DATASET EXCERPTS START
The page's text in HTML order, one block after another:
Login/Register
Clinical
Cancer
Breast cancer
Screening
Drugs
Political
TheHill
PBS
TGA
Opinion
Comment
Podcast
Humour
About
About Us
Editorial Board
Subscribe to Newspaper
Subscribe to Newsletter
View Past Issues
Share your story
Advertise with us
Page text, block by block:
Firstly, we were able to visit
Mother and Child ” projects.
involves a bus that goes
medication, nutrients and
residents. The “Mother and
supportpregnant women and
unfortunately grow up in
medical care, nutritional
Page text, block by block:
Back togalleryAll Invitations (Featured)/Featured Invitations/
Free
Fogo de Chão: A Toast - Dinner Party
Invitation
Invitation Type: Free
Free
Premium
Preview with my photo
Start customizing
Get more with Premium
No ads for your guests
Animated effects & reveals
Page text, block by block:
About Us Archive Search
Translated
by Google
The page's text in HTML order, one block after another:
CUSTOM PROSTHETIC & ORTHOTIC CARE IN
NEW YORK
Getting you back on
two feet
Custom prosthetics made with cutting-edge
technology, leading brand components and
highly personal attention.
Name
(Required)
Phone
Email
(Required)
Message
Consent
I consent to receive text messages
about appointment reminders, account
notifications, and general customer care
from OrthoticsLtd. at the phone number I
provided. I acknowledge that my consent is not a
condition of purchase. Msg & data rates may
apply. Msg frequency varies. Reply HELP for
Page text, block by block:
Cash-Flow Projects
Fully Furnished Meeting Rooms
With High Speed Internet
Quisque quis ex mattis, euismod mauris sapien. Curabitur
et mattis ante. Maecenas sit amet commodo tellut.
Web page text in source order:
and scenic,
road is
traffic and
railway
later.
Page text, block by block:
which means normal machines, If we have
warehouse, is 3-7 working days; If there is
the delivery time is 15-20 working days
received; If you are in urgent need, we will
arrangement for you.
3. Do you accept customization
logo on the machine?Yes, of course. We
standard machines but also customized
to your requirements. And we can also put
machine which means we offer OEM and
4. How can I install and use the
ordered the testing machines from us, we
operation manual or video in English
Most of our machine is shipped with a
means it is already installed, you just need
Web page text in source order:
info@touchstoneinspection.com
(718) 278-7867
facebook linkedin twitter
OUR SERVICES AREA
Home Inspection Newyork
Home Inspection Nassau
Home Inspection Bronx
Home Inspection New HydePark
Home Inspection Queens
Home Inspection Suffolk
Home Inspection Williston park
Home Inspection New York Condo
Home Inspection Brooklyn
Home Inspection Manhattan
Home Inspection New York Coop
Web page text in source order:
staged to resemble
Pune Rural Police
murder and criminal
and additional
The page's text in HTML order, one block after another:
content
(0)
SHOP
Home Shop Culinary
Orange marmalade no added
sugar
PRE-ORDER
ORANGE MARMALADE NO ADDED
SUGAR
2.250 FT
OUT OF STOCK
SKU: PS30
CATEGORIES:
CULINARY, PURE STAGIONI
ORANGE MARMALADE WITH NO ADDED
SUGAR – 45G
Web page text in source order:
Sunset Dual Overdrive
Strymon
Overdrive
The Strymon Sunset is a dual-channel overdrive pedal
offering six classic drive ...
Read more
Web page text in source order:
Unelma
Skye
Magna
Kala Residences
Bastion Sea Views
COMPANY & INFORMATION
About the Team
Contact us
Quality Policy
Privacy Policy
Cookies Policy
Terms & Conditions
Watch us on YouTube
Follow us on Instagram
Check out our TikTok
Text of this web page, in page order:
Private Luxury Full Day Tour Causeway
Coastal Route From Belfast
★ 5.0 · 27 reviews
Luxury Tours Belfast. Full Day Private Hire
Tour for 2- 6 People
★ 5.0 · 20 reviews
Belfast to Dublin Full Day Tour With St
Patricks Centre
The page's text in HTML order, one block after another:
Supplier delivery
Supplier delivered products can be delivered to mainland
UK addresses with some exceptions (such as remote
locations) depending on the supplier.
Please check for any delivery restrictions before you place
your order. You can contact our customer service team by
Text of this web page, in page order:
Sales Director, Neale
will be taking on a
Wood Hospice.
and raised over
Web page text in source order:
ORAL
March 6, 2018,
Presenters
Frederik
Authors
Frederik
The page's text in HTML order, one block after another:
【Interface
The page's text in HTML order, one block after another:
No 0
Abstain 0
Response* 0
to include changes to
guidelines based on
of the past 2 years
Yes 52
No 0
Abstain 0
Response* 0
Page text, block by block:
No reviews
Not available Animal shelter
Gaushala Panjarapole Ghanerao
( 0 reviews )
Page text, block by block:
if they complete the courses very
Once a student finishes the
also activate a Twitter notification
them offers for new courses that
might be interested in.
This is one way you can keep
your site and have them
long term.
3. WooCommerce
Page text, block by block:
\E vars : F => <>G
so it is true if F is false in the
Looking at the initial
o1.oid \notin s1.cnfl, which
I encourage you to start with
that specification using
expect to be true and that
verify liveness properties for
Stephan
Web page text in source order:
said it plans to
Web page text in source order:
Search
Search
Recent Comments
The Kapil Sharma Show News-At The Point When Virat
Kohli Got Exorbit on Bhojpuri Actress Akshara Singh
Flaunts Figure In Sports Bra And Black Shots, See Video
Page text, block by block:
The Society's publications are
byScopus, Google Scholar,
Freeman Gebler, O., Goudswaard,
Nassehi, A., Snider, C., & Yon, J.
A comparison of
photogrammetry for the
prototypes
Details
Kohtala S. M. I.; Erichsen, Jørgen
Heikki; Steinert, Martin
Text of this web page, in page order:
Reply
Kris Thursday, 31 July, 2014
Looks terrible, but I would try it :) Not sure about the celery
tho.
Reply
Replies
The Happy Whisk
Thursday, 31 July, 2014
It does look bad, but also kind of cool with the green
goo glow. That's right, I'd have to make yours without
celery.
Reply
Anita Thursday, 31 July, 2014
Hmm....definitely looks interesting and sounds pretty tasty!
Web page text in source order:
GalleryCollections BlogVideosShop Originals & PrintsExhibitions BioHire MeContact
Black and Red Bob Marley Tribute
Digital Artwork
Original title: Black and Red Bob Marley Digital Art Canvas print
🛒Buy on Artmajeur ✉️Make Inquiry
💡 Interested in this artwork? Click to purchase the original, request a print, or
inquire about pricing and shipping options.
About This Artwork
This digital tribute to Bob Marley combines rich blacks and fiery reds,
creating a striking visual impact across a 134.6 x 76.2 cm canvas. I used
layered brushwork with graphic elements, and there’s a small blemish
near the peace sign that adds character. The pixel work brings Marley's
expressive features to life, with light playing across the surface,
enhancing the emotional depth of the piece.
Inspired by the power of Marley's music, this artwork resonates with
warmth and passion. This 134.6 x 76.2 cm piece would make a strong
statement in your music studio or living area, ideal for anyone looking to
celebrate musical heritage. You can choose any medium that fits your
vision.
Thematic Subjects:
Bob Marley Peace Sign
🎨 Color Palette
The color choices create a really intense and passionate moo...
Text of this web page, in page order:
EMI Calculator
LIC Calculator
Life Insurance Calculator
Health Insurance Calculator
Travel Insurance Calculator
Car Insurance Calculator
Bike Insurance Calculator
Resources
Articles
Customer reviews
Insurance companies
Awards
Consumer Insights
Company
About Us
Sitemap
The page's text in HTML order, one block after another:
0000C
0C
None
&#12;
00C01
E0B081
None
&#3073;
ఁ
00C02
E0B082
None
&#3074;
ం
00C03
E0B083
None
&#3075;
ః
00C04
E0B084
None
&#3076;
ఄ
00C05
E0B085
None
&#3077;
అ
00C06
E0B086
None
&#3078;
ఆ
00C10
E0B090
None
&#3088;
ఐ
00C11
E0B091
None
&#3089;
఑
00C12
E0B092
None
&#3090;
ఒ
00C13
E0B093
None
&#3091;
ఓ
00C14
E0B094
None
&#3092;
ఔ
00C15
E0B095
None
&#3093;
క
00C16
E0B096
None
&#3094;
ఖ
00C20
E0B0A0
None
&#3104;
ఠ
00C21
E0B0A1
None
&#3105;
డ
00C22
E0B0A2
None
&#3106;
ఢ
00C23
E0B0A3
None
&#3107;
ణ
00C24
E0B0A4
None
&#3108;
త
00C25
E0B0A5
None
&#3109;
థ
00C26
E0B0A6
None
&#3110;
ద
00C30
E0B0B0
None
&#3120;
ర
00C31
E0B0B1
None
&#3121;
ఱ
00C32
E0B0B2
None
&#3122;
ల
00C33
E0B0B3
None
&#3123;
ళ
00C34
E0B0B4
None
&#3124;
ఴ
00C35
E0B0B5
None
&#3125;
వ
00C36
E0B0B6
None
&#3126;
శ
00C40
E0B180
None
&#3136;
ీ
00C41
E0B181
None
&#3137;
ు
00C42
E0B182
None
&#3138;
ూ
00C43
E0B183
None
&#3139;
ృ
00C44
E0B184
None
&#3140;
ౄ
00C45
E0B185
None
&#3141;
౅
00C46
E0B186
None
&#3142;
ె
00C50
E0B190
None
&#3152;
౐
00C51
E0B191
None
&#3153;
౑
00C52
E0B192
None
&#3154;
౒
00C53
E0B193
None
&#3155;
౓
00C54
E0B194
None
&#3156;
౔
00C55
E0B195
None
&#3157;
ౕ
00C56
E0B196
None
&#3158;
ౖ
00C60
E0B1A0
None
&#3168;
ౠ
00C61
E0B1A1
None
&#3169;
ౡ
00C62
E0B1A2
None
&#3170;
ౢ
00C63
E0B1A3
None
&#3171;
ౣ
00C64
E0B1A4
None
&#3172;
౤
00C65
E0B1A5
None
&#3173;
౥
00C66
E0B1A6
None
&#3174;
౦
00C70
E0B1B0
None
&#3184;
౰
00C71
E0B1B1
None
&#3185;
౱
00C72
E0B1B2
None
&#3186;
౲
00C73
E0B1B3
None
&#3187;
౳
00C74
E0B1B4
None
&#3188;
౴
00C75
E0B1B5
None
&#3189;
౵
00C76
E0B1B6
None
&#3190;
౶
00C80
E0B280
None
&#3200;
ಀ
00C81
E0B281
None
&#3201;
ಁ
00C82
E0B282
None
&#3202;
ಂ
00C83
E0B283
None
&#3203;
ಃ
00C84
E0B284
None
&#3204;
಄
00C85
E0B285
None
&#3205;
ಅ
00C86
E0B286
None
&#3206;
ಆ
DATASET EXCERPTS END
Once the line containing "supportpregnant women and" has been set down, nothing more is wanted; set down each line of the listing above up to it exactly, starting with the first.

#### SOLUTION FOR THIS PROBLEM
The page's text in HTML order, one block after another:
Login/Register
Clinical
Cancer
Breast cancer
Screening
Drugs
Political
TheHill
PBS
TGA
Opinion
Comment
Podcast
Humour
About
About Us
Editorial Board
Subscribe to Newspaper
Subscribe to Newsletter
View Past Issues
Share your story
Advertise with us
Page text, block by block:
Firstly, we were able to visit
Mother and Child ” projects.
involves a bus that goes
medication, nutrients and
residents. The “Mother and
supportpregnant women and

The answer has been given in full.